Concerns around a second wave of coronavirus infections led global stock markets sharply lower on Monday morning.

The FTSE 100 index plunged 2.2% in early trade, dropping back below the 6,000 mark to hit 5,969 points.

In Asia, Japan’s Nikkei 225 fell a whopping 3.5%, with the Hang Seng in Hong Kong dropping 2.32%. US equity futures are pointing to a 2% fall in indices there later today.


As well as fears over what prolonged economic damage and the hit to company earnings a second wave would bring, also weighing on the index was news from oil and gas giant BP (BP.).
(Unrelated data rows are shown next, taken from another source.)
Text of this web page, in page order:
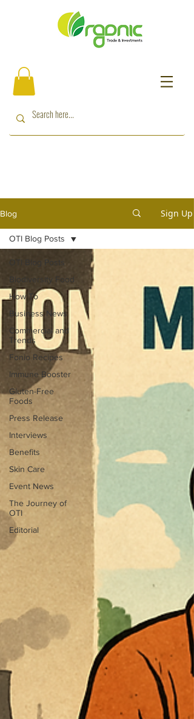
Blog Sign Up
OTI Blog Posts
Biodiversity Food
How To
Business News
Commercial and
Trends
Fonio Recipes
Immune Booster
Gluten-Free
Foods
Press Release
Interviews
Benefits
Skin Care
Event News
The Journey of
OTI
Editorial
OTI Blog Posts
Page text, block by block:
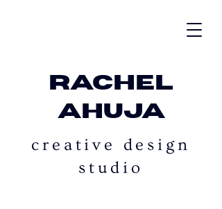
rachel
ahuja
creative design
studio
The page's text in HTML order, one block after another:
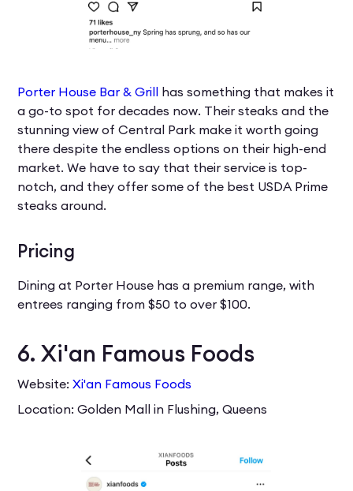
Porter House Bar & Grill has something that makes it
a go-to spot for decades now. Their steaks and the
stunning view of Central Park make it worth going
there despite the endless options on their high-end
market. We have to say that their service is top-
notch, and they offer some of the best USDA Prime
steaks around.
Pricing
Dining at Porter House has a premium range, with
entrees ranging from $50 to over $100.
6. Xi'an Famous Foods
Website:Xi'an Famous Foods
Location: Golden Mall in Flushing, Queens
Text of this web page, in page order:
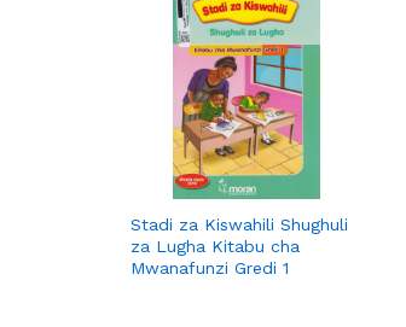
Stadi za Kiswahili Shughuli
za Lugha Kitabu cha
Mwanafunzi Gredi 1
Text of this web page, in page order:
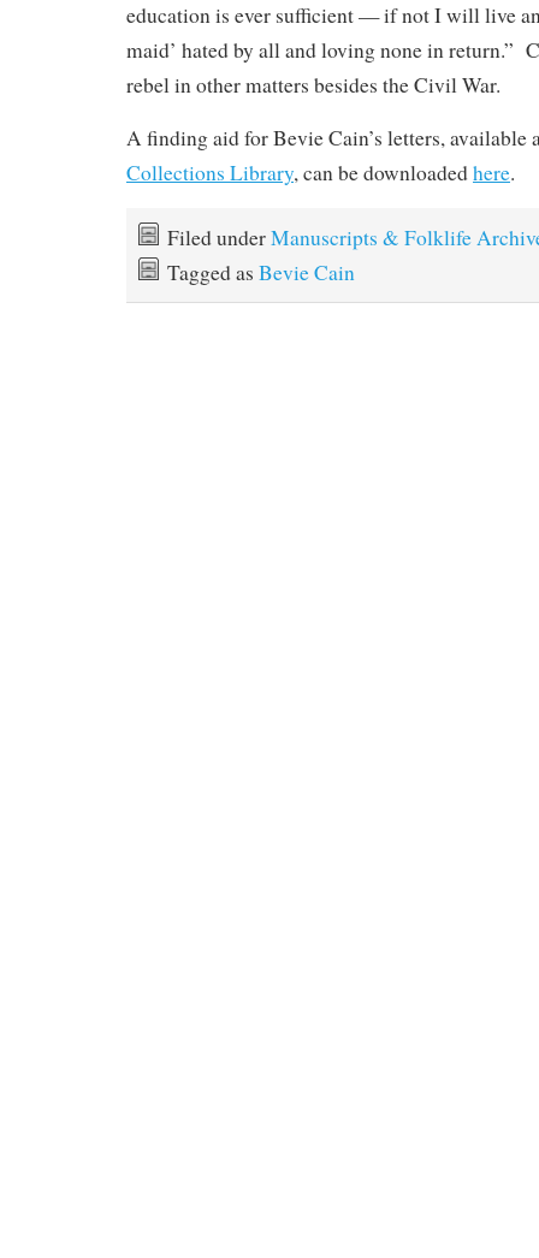
education is ever sufficient — if not I will live
maid’ hated by all and loving none in return.”
rebel in other matters besides the Civil War.
A finding aid for Bevie Cain’s letters, available
Collections Library, can be downloadedhere.
Filed underManuscripts & Folklife
Tagged as Bevie Cain
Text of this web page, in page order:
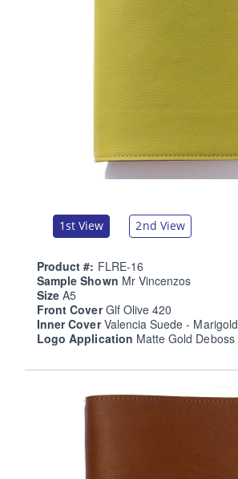
1st View 2nd View
Product #: FLRE-16
Sample Shown Mr Vincenzos
SizeA5
Front CoverGlf Olive 420
Inner CoverValencia Suede - Marigold
Logo Application Matte Gold Deboss
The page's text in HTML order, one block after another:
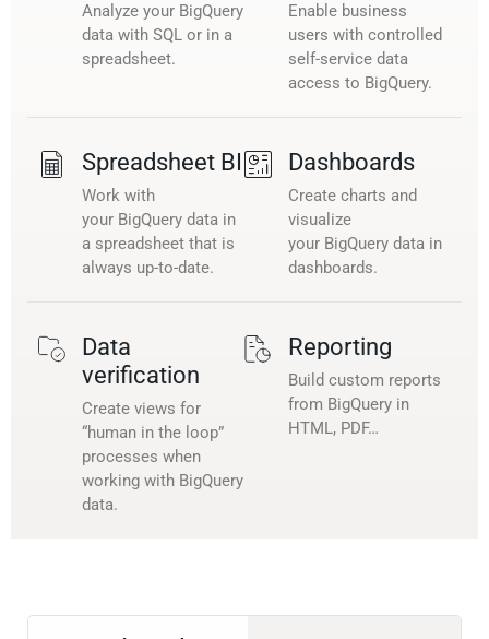
Analyze your BigQuery
data with SQL or in a
spreadsheet.
Enable business
users with controlled
self-service data
access to BigQuery.
Spreadsheet BI
Work with
your BigQuery data in
a spreadsheet that is
always up-to-date.
Dashboards
Create charts and
visualize
your BigQuery data in
dashboards.
Data
verification
Create views for
“human in the loop”
processes when
working with BigQuery
data.
Reporting
Build custom reports
from BigQuery in
HTML, PDF…
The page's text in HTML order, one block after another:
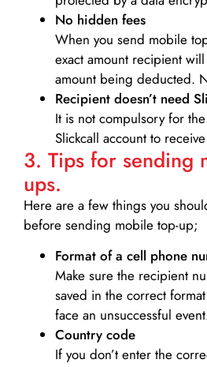
No hidden fees
When you send mobile
exact amount recipient
amount being deducted.
Recipient doesn’t need
It is not compulsory for
Slickcall account to
3. Tips for sending
ups.
Here are a few things you
before sending mobile top-up;
Format of a cell phone
Make sure the recipient
saved in the correct
face an unsuccessful
Country code
If you don’t enter the
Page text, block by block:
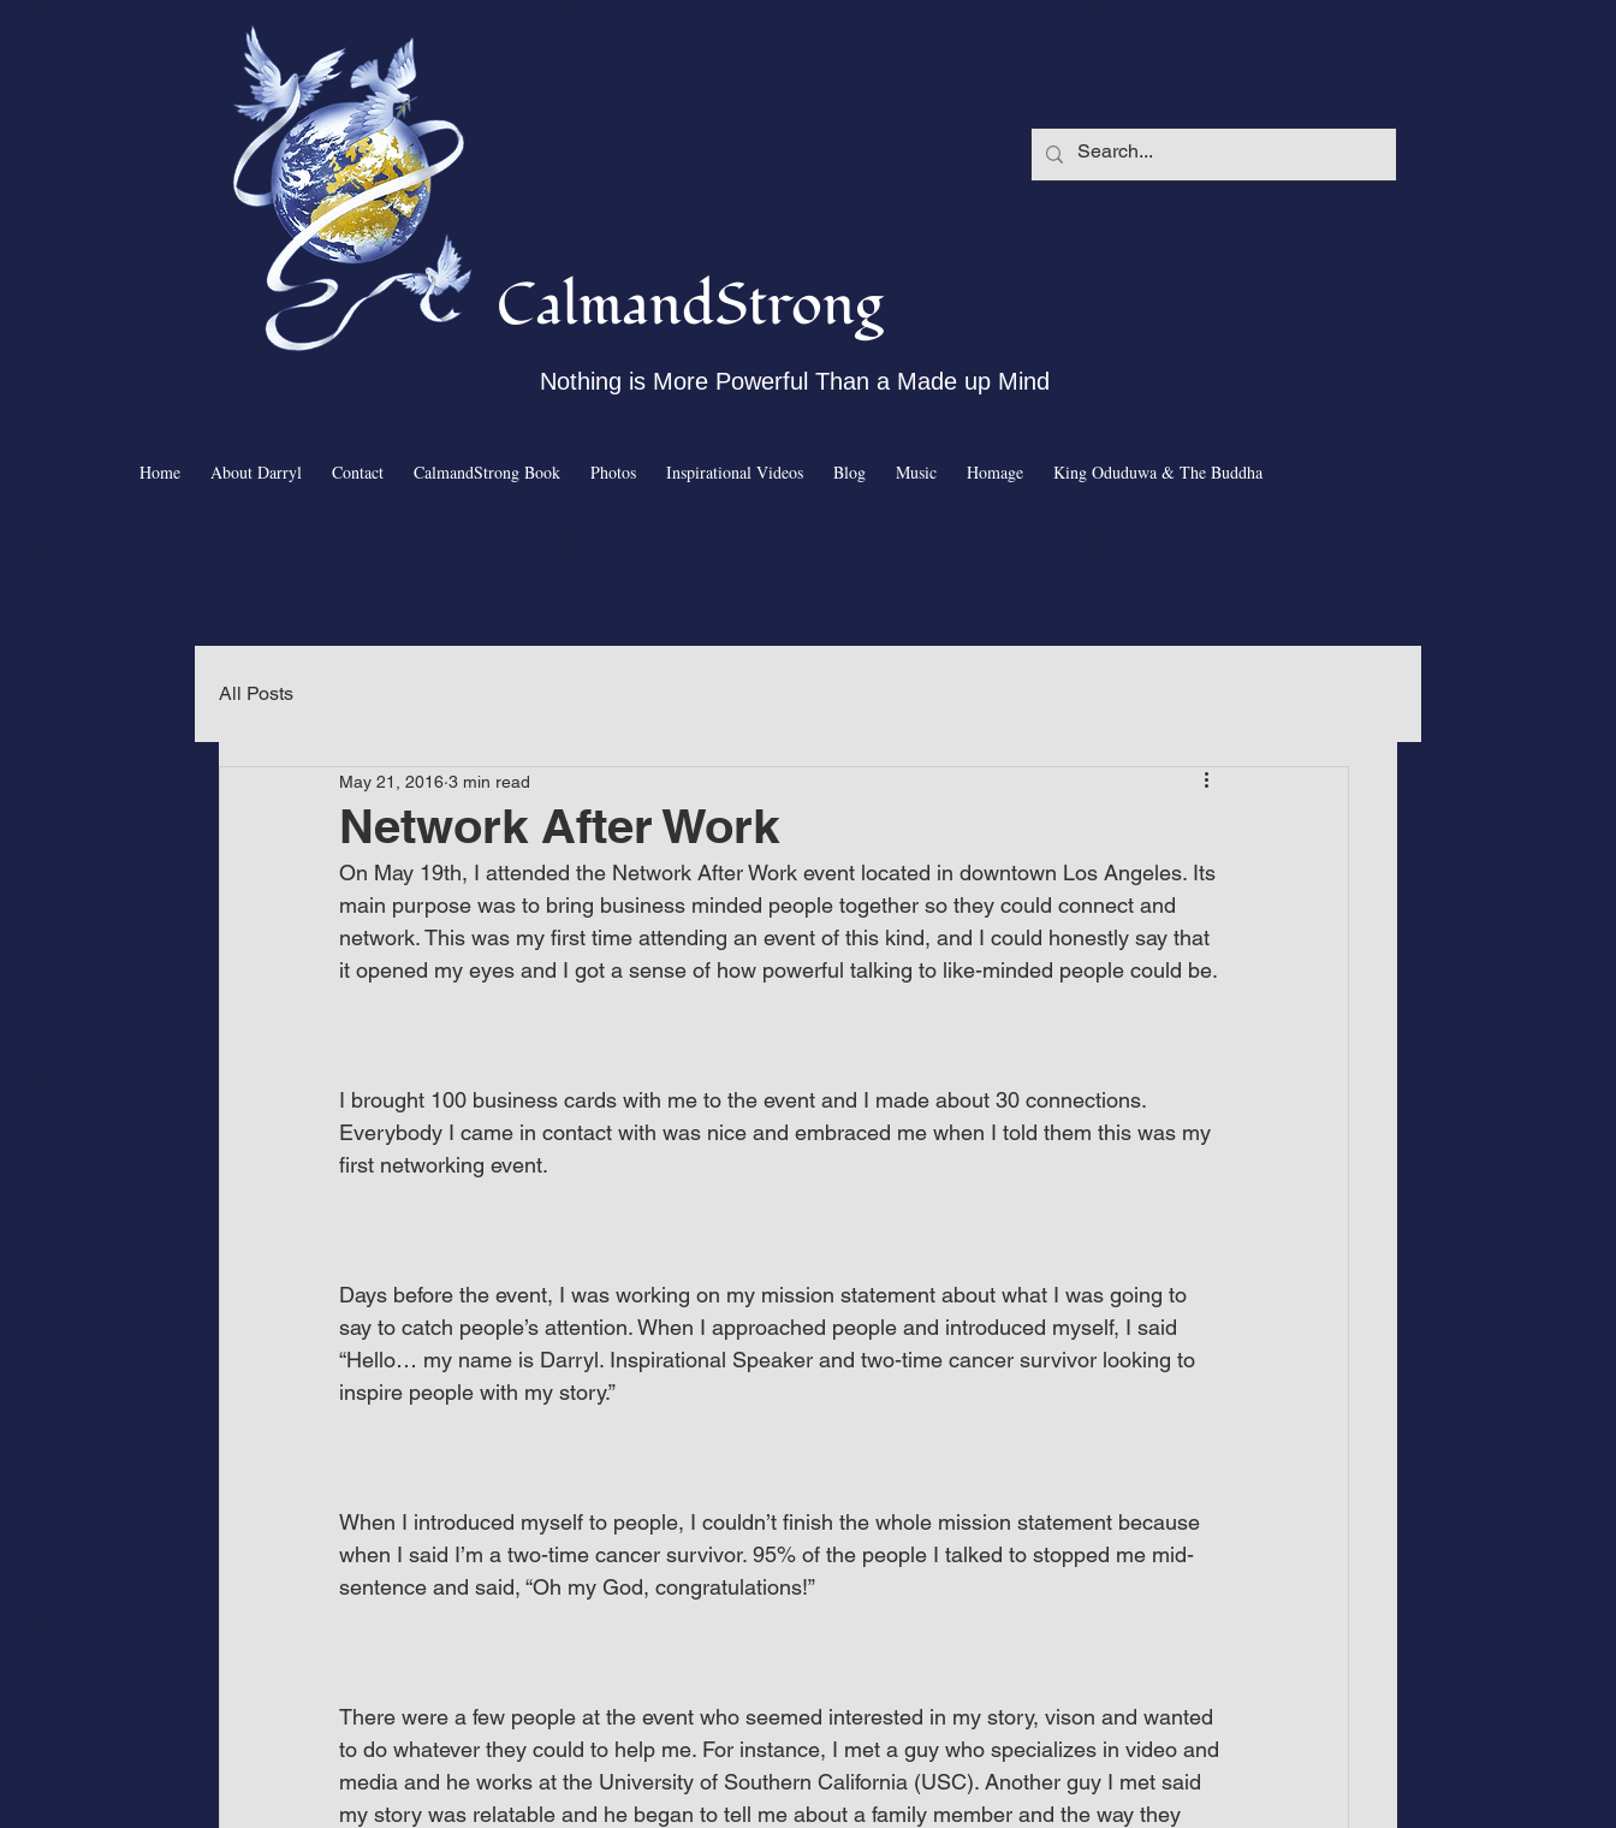
Home About Darryl Contact CalmandStrong Book Photos Inspirational Videos Blog Music Homage King Oduduwa & The Buddha
CalmandStrong
Nothing is More Powerful Than a Made up Mind
All Posts
Network After Work
May 21, 2016 3 min read
On May 19th, I attended the Network After Work event located in downtown Los Angeles. Its
main purpose was to bring business minded people together so they could connect and
network. This was my first time attending an event of this kind, and I could honestly say that
it opened my eyes and I got a sense of how powerful talking to like-minded people could be.
I brought 100 business cards with me to the event and I made about 30 connections.
Everybody I came in contact with was nice and embraced me when I told them this was my
first networking event.
Days before the event, I was working on my mission statement about what I was going to
say to catch people’s attention. When I approached people and introduced myself, I said
“Hello… my name is Darryl. Inspirational Speaker and two-time cancer survivor looking to
inspire people with my story.”
When I introduced myself to people, I couldn’t finish the whole mission statement because
when I said I’m a two-time cancer survivor. 95% of the people I talked to stopped me mid-
sentence and said, “Oh my God, congratulations!”
There were a few people at the event who seemed interested in my story, vison and wanted
to do whatever they could to help me. For instance, I met a guy who specializes in video and
media and he works at the University of Southern California (USC). Another guy I met said
my story was relatable and he began to tell me about a family member and the way they
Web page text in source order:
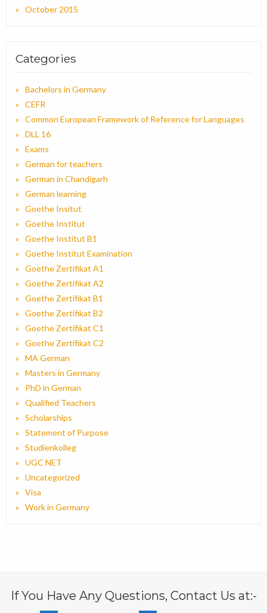
October 2015
Categories
Bachelors in Germany
CEFR
Common European Framework of Reference for Languages
DLL 16
Exams
German for teachers
German in Chandigarh
German learning
Goethe Insitut
Goethe Institut
Goethe Institut B1
Goethe Institut Examination
Goethe Zertifikat A1
Goethe Zertifikat A2
Goethe Zertifikat B1
Goethe Zertifikat B2
Goethe Zertifikat C1
Goethe Zertifikat C2
MA German
Masters in Germany
PhD in German
Qualified Teachers
Scholarships
Statement of Purpose
Studienkolleg
UGC NET
Uncategorized
Visa
Work in Germany
If You Have Any Questions, Contact Us at:-
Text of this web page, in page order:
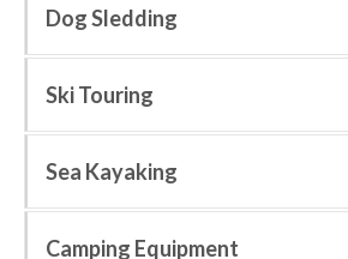
Dog Sledding
Ski Touring
Sea Kayaking
Camping Equipment
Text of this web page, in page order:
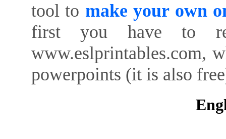
tool to make your own
first you have to
www.eslprintables.com,
powerpoints (it is also
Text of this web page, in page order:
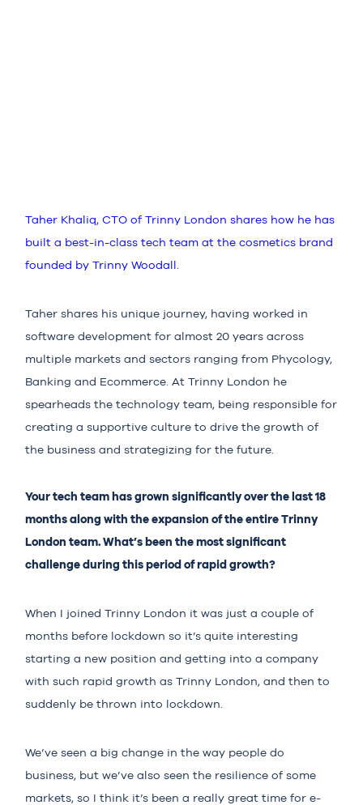
Taher Khaliq, CTO of Trinny London shares how he has
built a best-in-class tech team at the cosmetics brand
founded by Trinny Woodall.
Taher shares his unique journey, having worked in
software development for almost 20 years across
multiple markets and sectors ranging from Phycology,
Banking and Ecommerce. At Trinny London he
spearheads the technology team, being responsible for
creating a supportive culture to drive the growth of
the business and strategizing for the future.
Your tech team has grown significantly over the last 18
months along with the expansion of the entire Trinny
London team. What’s been the most significant
challenge during this period of rapid growth?
When I joined Trinny London it was just a couple of
months before lockdown so it’s quite interesting
starting a new position and getting into a company
with such rapid growth as Trinny London, and then to
suddenly be thrown into lockdown.
We’ve seen a big change in the way people do
business, but we’ve also seen the resilience of some
markets, so I think it’s been a really great time for e-
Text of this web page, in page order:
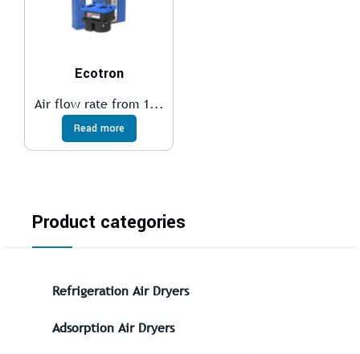
Ecotron
Air flow rate from 1...
Read more
Product categories
Refrigeration Air Dryers
Adsorption Air Dryers
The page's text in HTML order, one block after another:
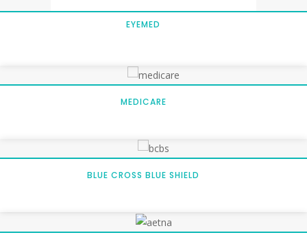
EYEMED
MEDICARE
BLUE CROSS BLUE SHIELD

Its shares fell 5.4% to 306p after it revised its price assumptions for oil and gas, lowering them and extending the period to 2050, in a move which could see BP write off up to $17.5bn in post tax earnings in the second quarter.

BP is now assuming an average Brent crude price of around $55 per barrel and $2.90 per mmBtu for Henry Hub gas from 2021 to 2050.

In addition, BP said with the coronavirus pandemic having continued during the second quarter of 2020, it now sees the prospect of the pandemic having an ‘enduring impact’ on the global economy, with the potential for weaker demand for energy for a sustained period.


Pharmaceutical giant AstraZeneca (AZN) dipped 0.7% to £81.46 after it inked a deal to supply 400m coronavirus vaccines to European countries – at no profit.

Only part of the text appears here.